- Born: 22 March 2007 (age 19) Neratovice, Czech Republic
- Height: 1.74 m (5 ft 9 in)
- Weight: 70 kg (154 lb; 11 st 0 lb)
- Position: Forward
- Shoots: Right
- SDHL team Former teams: Djurgårdens IF HC Příbram
- National team: Czech Republic
- Playing career: 2021–present

= Linda Vocetková =

Czech ice hockey player (born 2007)

Linda Vocetková (born 22 March 2007) is a Czech ice hockey player. She has played with Djurgårdens IF in the Swedish Women's Hockey League (SDHL) since 2022.

Vocetková has been a member of the Czech national ice hockey team since 2025 and participated in the women's ice hockey tournament at the 2026 Winter Olympics.

==Playing career==
Vocetková developed in the youth department of HC Buldoci Neratovice in her hometown of Neratovice, Czech Republic, and played on coed and boys teams throughout her childhood. During her final season in the Czech youth leagues, she played in the Liga 9. tříd, the premier boys national league for under-15 (U15) players, with HC Buldoci Neratovice U15 and ranked second on the team for scoring, with eleven goals and 21 assists for 32 points in 21 games.

In addition to playing with the youth teams of HC Buldoci Neratovice, Vocetková played in the Czech Women's Extraliga with HC Příbram during the 2021–22 and 2022–23 seasons. Across two seasons with the team, she tallied eight goals and eighteen points in seventeen regular season games, and seven goals and fourteen points in six playoff games.

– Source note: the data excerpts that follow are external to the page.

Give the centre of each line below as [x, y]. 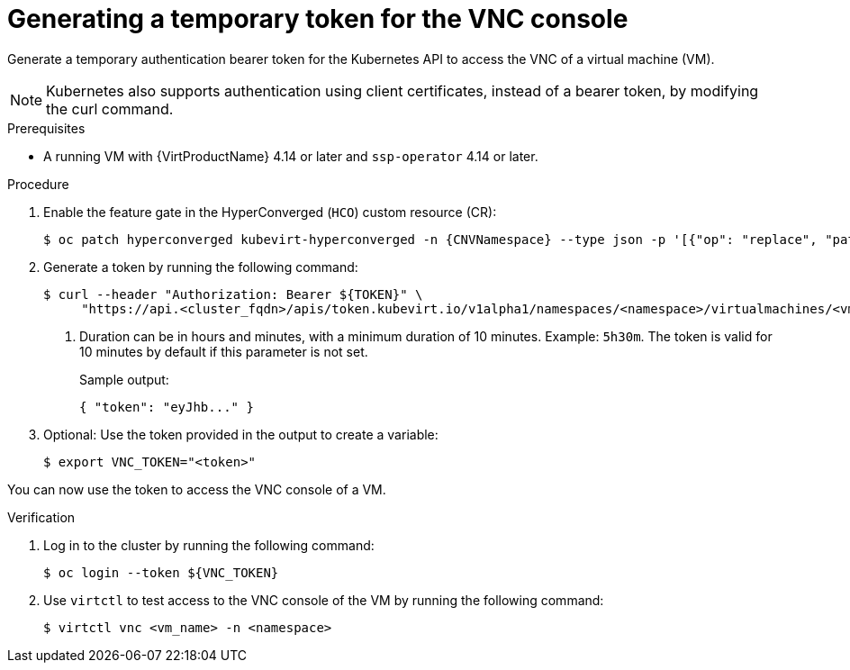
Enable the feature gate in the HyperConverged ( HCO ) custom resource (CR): [270, 212]
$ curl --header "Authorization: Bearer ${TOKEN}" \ [233, 294]
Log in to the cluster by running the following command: [209, 545]
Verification [41, 517]
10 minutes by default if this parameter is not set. [224, 351]
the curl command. [110, 109]
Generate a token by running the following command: [201, 267]
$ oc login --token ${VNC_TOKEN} [161, 572]
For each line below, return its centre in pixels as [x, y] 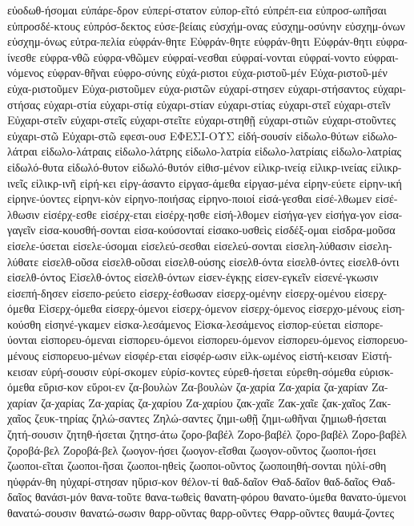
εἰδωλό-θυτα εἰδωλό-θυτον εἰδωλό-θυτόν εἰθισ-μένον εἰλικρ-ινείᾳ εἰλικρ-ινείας [187, 166]
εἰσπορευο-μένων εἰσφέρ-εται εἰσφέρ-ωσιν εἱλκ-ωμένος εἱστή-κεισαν [200, 356]
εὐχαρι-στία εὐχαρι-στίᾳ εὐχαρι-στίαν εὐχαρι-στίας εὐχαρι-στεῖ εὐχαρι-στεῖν [217, 104]
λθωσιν [24, 214]
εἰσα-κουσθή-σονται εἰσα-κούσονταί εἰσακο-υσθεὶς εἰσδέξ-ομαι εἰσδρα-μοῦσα [217, 230]
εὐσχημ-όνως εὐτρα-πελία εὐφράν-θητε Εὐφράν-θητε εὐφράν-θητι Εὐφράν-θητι [190, 41]
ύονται [22, 340]
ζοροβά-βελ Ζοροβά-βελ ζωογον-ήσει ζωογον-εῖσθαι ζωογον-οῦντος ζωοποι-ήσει [192, 449]
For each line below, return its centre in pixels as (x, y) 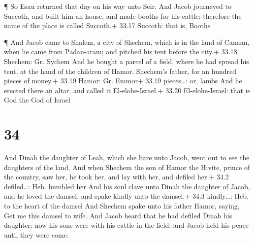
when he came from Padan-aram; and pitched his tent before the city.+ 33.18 (121, 52)
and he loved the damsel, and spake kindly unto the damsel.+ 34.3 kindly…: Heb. (126, 196)
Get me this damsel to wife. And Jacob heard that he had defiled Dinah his (118, 215)
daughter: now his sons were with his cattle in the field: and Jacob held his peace (126, 225)
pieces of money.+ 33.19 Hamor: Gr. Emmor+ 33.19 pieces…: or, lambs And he (123, 81)
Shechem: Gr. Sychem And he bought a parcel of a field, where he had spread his (127, 61)
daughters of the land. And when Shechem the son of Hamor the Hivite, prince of (127, 167)
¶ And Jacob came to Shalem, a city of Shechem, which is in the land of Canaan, (127, 42)
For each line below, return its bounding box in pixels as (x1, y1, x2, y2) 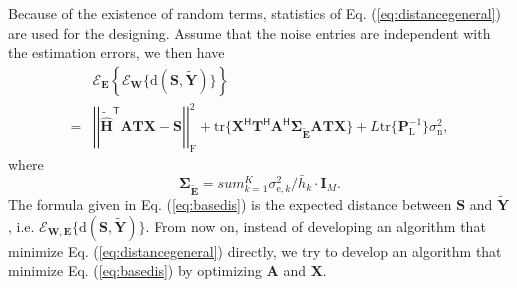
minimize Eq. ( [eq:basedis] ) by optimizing (8, 260, 262, 281)
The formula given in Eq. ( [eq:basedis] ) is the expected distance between (8, 193, 452, 214)
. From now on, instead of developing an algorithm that (145, 215, 486, 236)
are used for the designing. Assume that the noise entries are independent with (8, 22, 491, 43)
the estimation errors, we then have (8, 42, 225, 63)
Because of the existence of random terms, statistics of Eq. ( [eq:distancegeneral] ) (8, 3, 501, 23)
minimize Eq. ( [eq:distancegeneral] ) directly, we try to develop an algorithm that (8, 240, 502, 261)
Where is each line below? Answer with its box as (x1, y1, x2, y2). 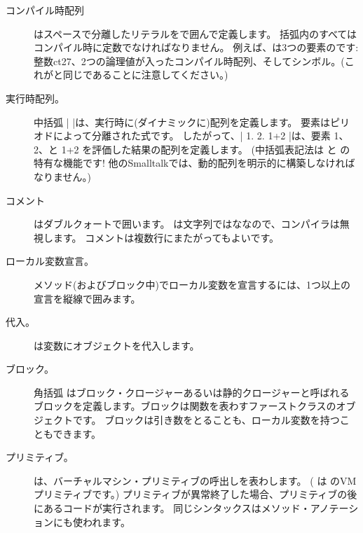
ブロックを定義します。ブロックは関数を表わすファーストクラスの (34, 399, 336, 413)
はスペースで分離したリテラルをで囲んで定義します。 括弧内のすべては (34, 26, 357, 41)
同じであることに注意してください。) (62, 67, 228, 82)
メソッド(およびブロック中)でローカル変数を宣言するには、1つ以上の (34, 277, 350, 291)
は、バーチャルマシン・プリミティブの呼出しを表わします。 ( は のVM (34, 473, 357, 487)
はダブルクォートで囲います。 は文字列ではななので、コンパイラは (34, 216, 340, 231)
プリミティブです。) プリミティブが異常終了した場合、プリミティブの (34, 487, 348, 501)
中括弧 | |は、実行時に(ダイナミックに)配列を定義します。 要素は (34, 114, 330, 129)
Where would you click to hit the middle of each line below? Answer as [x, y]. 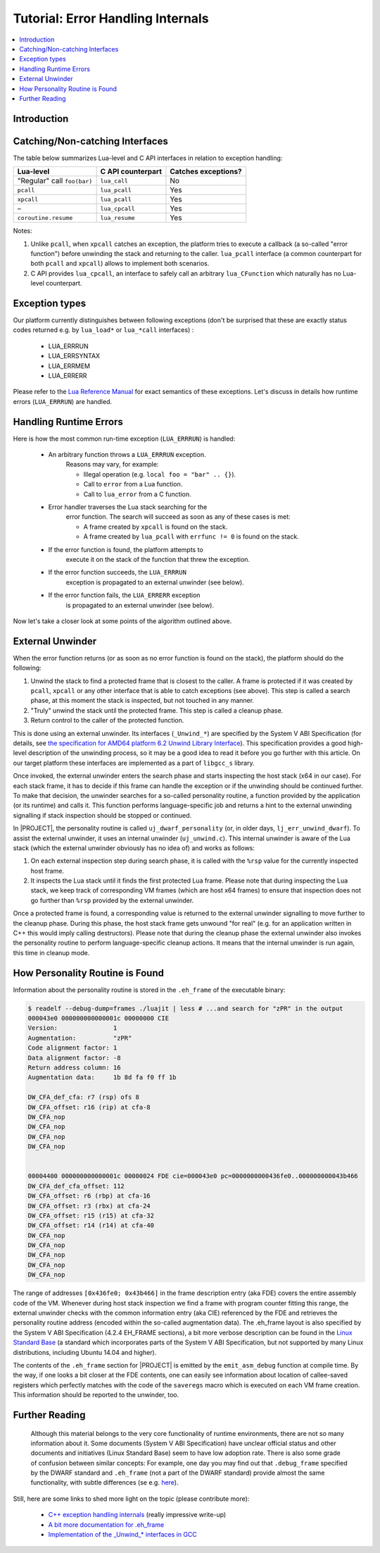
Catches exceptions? [206, 171]
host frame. [47, 871]
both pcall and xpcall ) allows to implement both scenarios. [120, 264]
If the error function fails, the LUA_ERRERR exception [124, 595]
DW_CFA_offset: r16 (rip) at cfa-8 [89, 1107]
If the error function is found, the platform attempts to [126, 549]
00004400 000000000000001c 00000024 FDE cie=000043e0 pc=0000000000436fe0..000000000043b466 [193, 1176]
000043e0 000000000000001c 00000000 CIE [98, 1018]
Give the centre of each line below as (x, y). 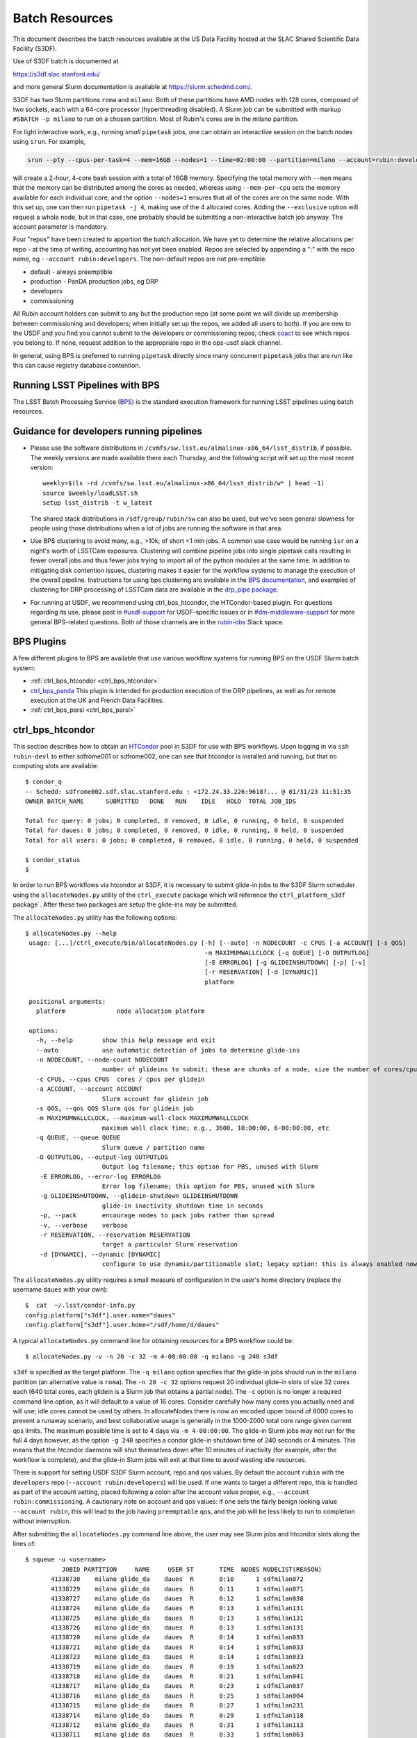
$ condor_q (44, 782)
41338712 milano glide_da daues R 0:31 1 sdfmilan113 (177, 1725)
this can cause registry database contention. (77, 366)
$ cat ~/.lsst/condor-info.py (80, 1306)
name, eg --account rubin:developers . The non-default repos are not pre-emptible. (140, 259)
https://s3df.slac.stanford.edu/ (56, 74)
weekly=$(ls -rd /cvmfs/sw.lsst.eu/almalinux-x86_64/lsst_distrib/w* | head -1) (184, 484)
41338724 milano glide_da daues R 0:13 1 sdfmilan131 (177, 1608)
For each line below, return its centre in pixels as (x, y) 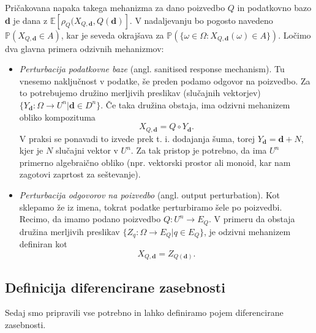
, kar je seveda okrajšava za (112, 35)
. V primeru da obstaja (252, 219)
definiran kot (43, 244)
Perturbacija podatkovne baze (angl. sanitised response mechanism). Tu (152, 69)
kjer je (31, 150)
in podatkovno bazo (274, 7)
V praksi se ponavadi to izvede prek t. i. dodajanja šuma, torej (137, 138)
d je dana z (26, 20)
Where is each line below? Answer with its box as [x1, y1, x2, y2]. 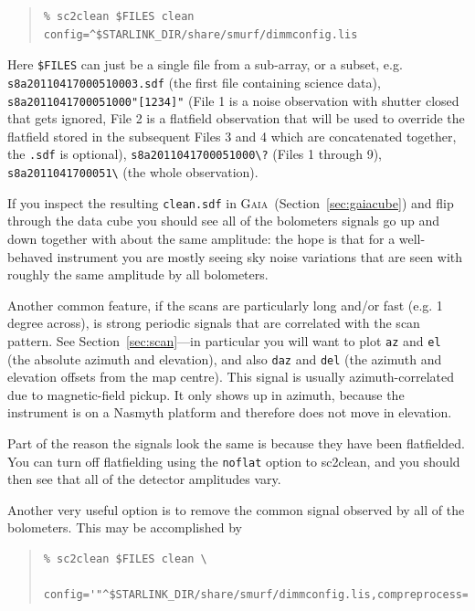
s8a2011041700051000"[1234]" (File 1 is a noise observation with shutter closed [7, 90, 459, 110]
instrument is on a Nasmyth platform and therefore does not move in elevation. [7, 403, 452, 422]
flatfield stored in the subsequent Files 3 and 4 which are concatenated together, [7, 126, 457, 145]
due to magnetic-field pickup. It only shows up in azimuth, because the [7, 385, 405, 404]
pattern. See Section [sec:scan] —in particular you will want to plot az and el [7, 331, 441, 350]
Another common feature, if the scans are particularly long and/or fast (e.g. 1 [7, 295, 443, 314]
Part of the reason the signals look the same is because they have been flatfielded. [7, 433, 465, 452]
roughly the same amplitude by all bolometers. [7, 265, 269, 284]
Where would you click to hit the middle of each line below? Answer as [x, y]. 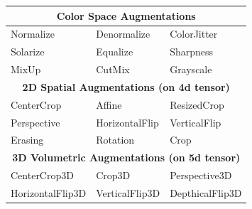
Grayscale [191, 69]
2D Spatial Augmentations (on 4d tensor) [126, 86]
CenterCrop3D [42, 175]
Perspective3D [201, 175]
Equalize [115, 52]
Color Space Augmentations [126, 15]
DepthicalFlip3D [206, 192]
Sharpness [192, 52]
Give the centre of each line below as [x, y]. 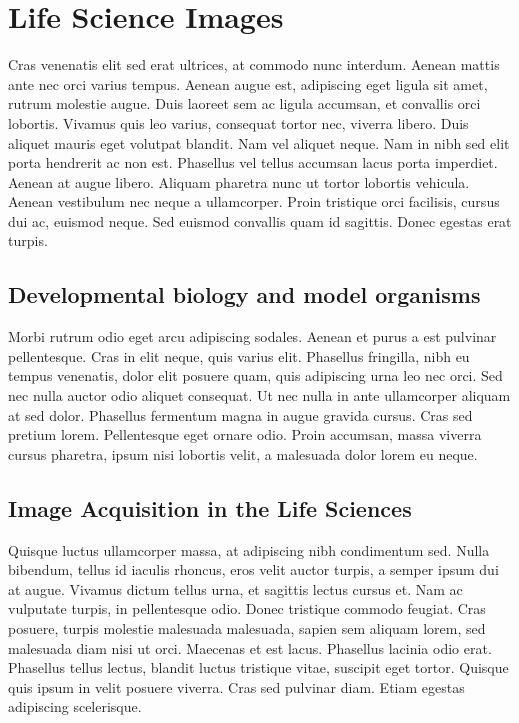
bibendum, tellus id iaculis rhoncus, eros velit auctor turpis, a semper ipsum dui [253, 569]
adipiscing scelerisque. [75, 706]
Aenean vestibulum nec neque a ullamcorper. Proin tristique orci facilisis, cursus [254, 201]
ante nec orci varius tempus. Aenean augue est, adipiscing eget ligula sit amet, [248, 83]
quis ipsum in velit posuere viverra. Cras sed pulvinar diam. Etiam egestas [236, 686]
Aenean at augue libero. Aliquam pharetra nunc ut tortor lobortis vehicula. [239, 181]
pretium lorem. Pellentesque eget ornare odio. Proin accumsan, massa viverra [245, 434]
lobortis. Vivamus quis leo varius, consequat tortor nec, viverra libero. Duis [238, 122]
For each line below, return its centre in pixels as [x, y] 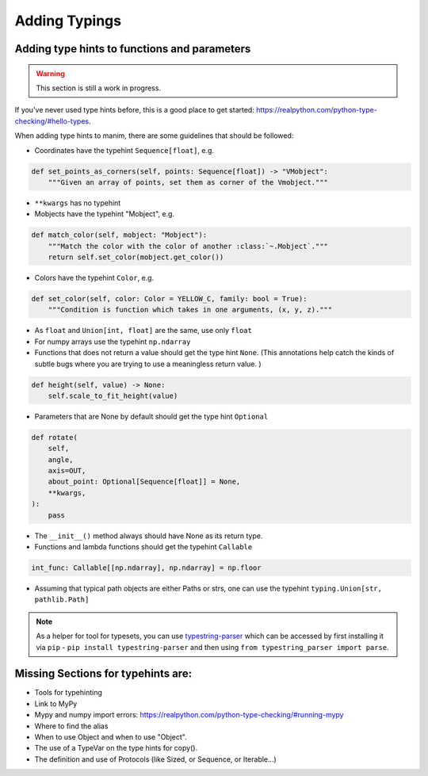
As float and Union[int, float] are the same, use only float [143, 331]
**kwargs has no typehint [78, 203]
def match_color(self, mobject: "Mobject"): [119, 235]
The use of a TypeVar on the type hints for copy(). [116, 748]
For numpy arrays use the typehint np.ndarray [113, 342]
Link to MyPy [56, 703]
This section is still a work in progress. [99, 88]
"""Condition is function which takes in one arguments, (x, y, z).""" [190, 310]
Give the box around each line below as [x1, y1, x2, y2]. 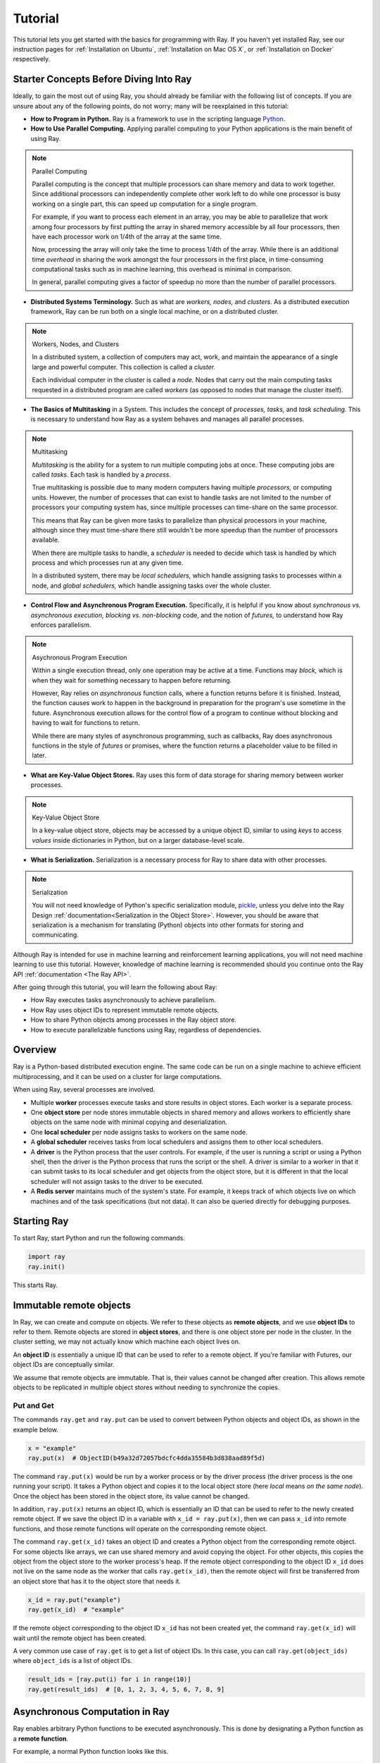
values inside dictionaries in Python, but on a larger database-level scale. [32, 836, 245, 844]
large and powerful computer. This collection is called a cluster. [32, 362, 216, 371]
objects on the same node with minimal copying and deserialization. [30, 1118, 228, 1126]
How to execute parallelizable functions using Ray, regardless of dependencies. [30, 1025, 262, 1034]
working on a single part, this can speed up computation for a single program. [32, 200, 258, 208]
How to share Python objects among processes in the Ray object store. [30, 1015, 237, 1024]
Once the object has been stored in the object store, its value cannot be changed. [13, 1491, 250, 1500]
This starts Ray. [13, 1281, 58, 1289]
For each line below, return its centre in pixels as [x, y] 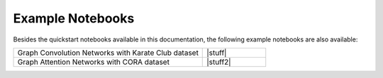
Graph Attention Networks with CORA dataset [94, 62]
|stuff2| [219, 62]
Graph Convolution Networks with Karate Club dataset [108, 53]
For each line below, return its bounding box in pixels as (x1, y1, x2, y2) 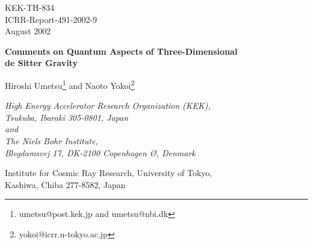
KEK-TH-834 (5, 1, 55, 13)
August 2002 (5, 25, 51, 37)
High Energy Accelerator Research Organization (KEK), (5, 99, 211, 112)
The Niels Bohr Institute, (5, 135, 98, 147)
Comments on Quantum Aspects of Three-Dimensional (5, 44, 238, 57)
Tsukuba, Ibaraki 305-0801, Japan (5, 111, 129, 123)
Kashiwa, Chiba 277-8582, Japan (5, 178, 126, 191)
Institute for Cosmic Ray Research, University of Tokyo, (5, 166, 212, 179)
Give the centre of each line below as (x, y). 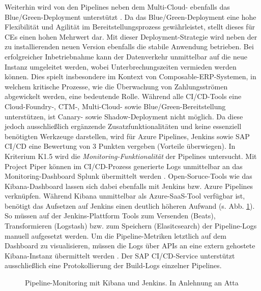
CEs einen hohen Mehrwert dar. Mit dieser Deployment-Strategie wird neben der (131, 36)
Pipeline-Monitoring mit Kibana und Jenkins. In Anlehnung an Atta (132, 283)
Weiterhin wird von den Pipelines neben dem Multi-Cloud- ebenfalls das (117, 7)
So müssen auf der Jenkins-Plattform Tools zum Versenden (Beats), (110, 216)
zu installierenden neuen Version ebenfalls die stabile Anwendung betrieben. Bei (129, 46)
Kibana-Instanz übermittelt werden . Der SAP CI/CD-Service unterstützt (120, 255)
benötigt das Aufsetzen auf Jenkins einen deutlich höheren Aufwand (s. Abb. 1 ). (130, 205)
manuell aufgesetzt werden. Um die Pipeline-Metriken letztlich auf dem (115, 235)
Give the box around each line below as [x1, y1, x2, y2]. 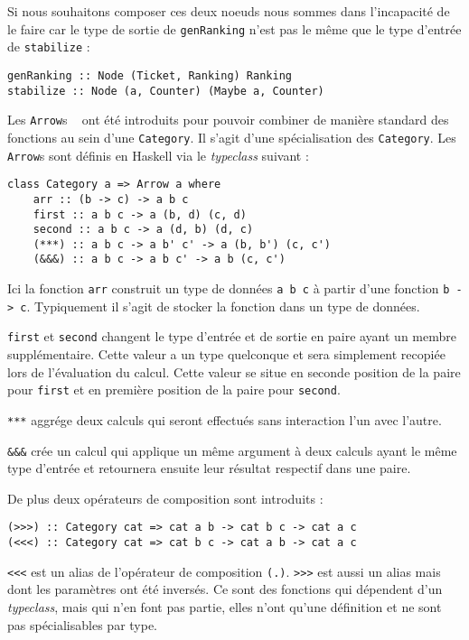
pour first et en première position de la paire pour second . [7, 380, 341, 399]
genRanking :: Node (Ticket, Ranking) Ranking [7, 69, 292, 82]
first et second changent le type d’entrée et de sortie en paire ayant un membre [7, 327, 456, 346]
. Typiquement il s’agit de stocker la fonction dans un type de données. [26, 296, 420, 315]
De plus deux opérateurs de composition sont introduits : [7, 488, 324, 507]
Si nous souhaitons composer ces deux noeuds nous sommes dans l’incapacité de [7, 2, 450, 20]
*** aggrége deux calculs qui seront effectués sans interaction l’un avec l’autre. [7, 410, 442, 429]
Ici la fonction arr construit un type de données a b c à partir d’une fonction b [7, 279, 450, 298]
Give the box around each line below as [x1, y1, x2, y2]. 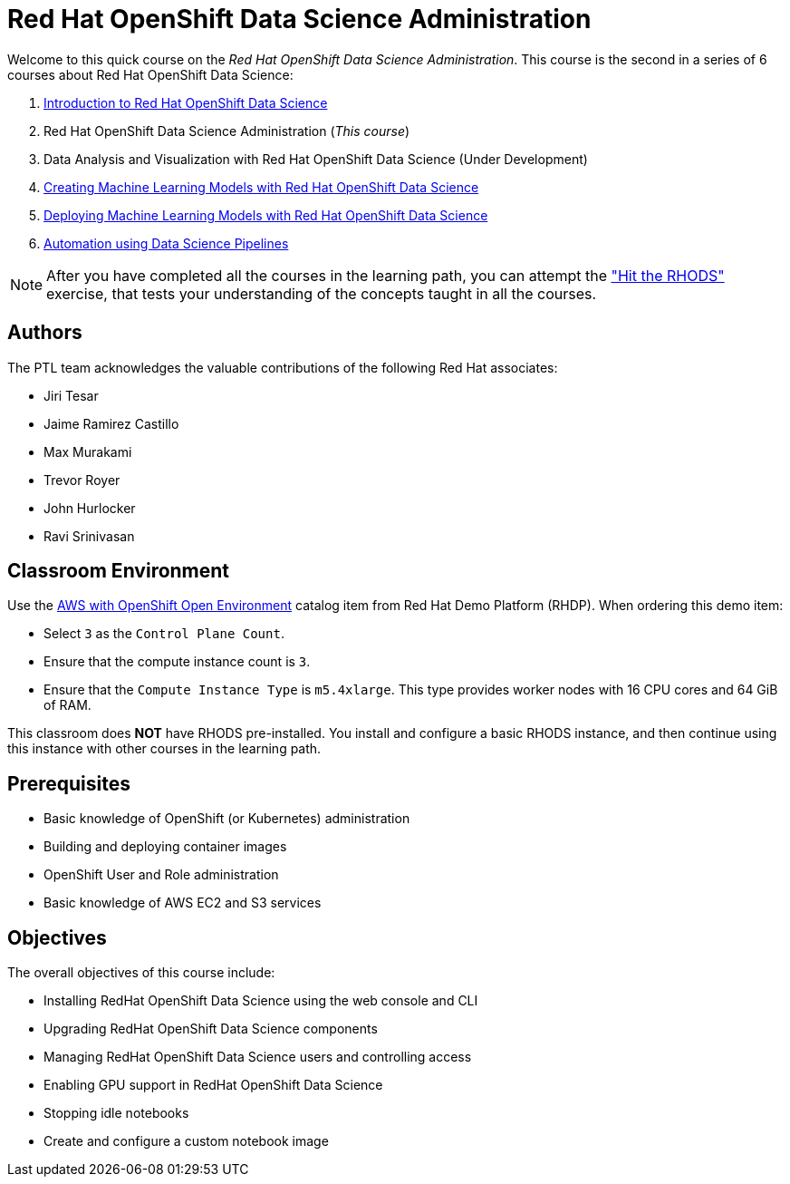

She won the Czech Championship with HC Příbram in 2022 and scored the championship clinching goal to win it again in 2023.

At age sixteen, Vocetková was recruited by Swedish ice hockey club Djurgårdens IF to play with its SDHL team. She played three seasons with the team, though an illness kept her from playing for almost three months at the beginning of the 2024–25 season and she missed thirteen regular season games.

Vocetková has committed to playing college ice hockey with the Colgate Raiders women's ice hockey program in the ECAC Hockey conference of the NCAA Division I, beginning in the 2026–27 season. She will be the third player from the Czech national program to join the Raiders, following in the footsteps of Noemi Neubauerová (graduated 2022) and Kristýna Kaltounková (graduated 2024).

==International play==
Vocetková represented the Czech Republic as an alternate captain in the girls' ice hockey tournament at the Friuli-Venezia Giulia 2023 edition of the European Youth Olympic Winter Festival (EYOF). She led the team in scoring and ranked second of all tournament skaters with six goals and five assists across four games. Her contributions helped the Czech under-16 team claim a gold medal victory over Slovakia.

As a youth player with the Czech national under-18 team, she participated in three IIHF U18 Women's World Championships. She made an impressive debut at the 2023 U18 World Championship, scoring five points (3+2) in five games to rank third on the team in points, trailing only Adéla Šapovalivová and Tereza Plosová. Her play in the tournament earned selection as a top-three player on the Czech team by the coaches. She scored one goal in six games at the 2024 U18 World Championship, as the Czech Republic won the first silver medal in under-18 team history.

Vocetková spearheaded the Czech U18 team's bronze medal victory at the 2025 U18 World Championship, where she served as team captain, led all Czech players in scoring, and netted the medal winning goal against Sweden. Her seven points across six games placed her among the top-ten scorers in the tournament and her five goals tied for second of all tournament skaters (tied with Bella Fanale of the United States and Nela Lopušanová of Slovakia).

Vocetková joined the senior national team for the first time during training camp in August 2025. Her first appearance with the team was the four nations tournament of 2025–26 Women's Euro Hockey Tour during 5 to 8 November 2025 in Ängelholm, Sweden.

Vocetková made her major tournament debut with the senior national team on 5 February 2026 at the 2026 Winter Olympics, as the Czech Republic faced off versus the . Wearing number six, she logged 9:34 minutes of ice time in a 5–1 loss to the US. She was one of seventeen teenagers to participate in the women's ice hockey tournament at the 2026 Winter Olympics.